— Ах, беда, беда! — вздохнула Лидия. — А когда свадьба?
—Да когда свадьба? — спросила в свою очередь Дуня. — Пущай сперва проспится, а то и жених-то не возьмет...
Дуня была уже сосватана за мужика из соседней деревни, уже был пропой, но свадьба затормозилась тем, что запил ее отец и сжег избу. Получили страховку, построили наскоро, но он запил снова, и вот теперь ожидали, когда он проспится.
Лидия и Климов простились с девушкой и пошли за матерью в лес. Всю дорогу они молчали. Хлеб уже был кое-где сжат, и этот начавшийся перелом лета на осень возбуждал в них чувство какой-то неопределенной тоски, которую принято называть настроением.
— Беда! Беда! — воскликнула вдруг Лидия. — Мы ходим, не зная, куда себя приложить, шьем ненужное приданое, отправляемся за грибами, а другие в это время роются для нас в навозе и в грязи, несут совсем не девичий, изнурительный труд... И над всем этим тяготеет какой-то неумолимый рок вроде этого запоя, преступности, глухонемоты... Беда, беда, беда!.. Неблагополучно в нашем роду, Александр Семеныч!..
Климов помолчал немного. Эти слова Лидии не раз уже приходили ему на ум за последние две недели, после его разговора с отцом, и он сказал:
— Да чем ваш род неблагополучнее моего? Разве можно назвать благополучием то, что мой отец, будучи совершенно здоровым и произведя на свет меня и моего брата, Павла, тоже совершенно здоровых, вот уже тридцать шесть лет учит гимназистов, есть их поедом, придирается к ним, унижает в них чувство собственного достоинства и пустил уже не одно поколение нравственно и физически изломанных людей, и все только во имя того, чтобы была выполнена программа! Разве благополучно то, что отец драл меня в молодости и что для меня погибло, не существует мое детство только потому, что в этом состояла система воспитания? Вырождение не в том, что существует ваш глухонемой Порфирий, а в тех формах, в тех условиях жизни, которые создают этих порфириев или таких пропойц, как отец вот этой бедной Дуни! Взгляните на колос... Сколько бы в нем было таких уродов, как спорынья, и какие бы это были все тощие зерна, если бы вы не давали земле навоза!

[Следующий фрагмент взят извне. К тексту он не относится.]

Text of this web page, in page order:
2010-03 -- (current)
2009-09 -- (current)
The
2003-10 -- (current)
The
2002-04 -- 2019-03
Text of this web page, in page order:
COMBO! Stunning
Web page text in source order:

Лидия не отвечала. Молча вошли они в лес и молча потерялись в его глубине.
— Ау! — раздался издалека голос Лизаветы Андреевны.
— Ау! — ответила ему Лидия.
И к их молчанию присоединилось молчание леса.

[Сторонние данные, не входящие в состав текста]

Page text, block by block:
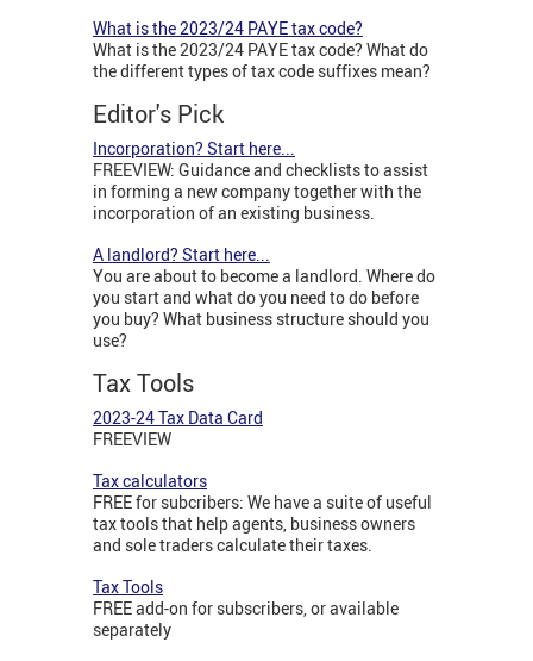
What is the 2023/24 PAYE tax code?
What is the 2023/24 PAYE tax code? What do
the different types of tax code suffixes mean?
Editor's Pick
Incorporation? Start here...
FREEVIEW: Guidance and checklists to assist
in forming a new company together with the
incorporation of an existing business.
A landlord? Start here...
You are about to become a landlord. Where do
you start and what do you need to do before
you buy? What business structure should you
use?
Tax Tools
2023-24 Tax Data Card
FREEVIEW
Tax calculators
FREE for subcribers: We have a suite of useful
tax tools that help agents, business owners
and sole traders calculate their taxes.
Tax Tools
FREE add-on for subscribers, or available
separately

Часам к шести из города приехал старик Климов и, не застав сына дома, отправился прямо к Крутицыным. Кстати, он познакомится там и со своими будущими родственниками. У Крутицыных его никто не встретил. Полагая, что они на террасе пьют чай, он вошел в дом с заднего крыльца. И здесь он никого не встретил. Проходя по коридору, он услышал в одной из комнат громкий разговор и отворил в нее дверь. В углу комнаты стоял, прижавшись к стене, Федор Егорович, весь загородившийся стульями, волосы его стояли дыбом, и он в ужасе кричал:
— Спасите! Помогите! Меня ловят! Меня хотят сжечь на костре!
— Что такое? — воскликнул Климов и тоже испугался.
Федор Егорыч, увидав гостя, просиял от радости и, раздвинув стулья, бросился к нему.
— Спасибо, спасибо... — залепетал он, и слезы потекли по его щекам. — Вы спасли мне жизнь...
Потом он вдруг сделал серьезное лицо, выпрямился во весь рост и, указав на себя пальцем, торжественно воскрикнул:
— Я Иоанн Гус!
Климов опрометью бросился вон из комнаты, но второпях попал не к выходу, а в противоположный конец дома. В одной из комнат, как только он вошел в нее, поднялся в углу молодой человек и вопросительно посмотрел на него.
— Здравствуйте... — задыхаясь, сказал Климов. — Я отец Александра Семеныча... Могу я его повидать?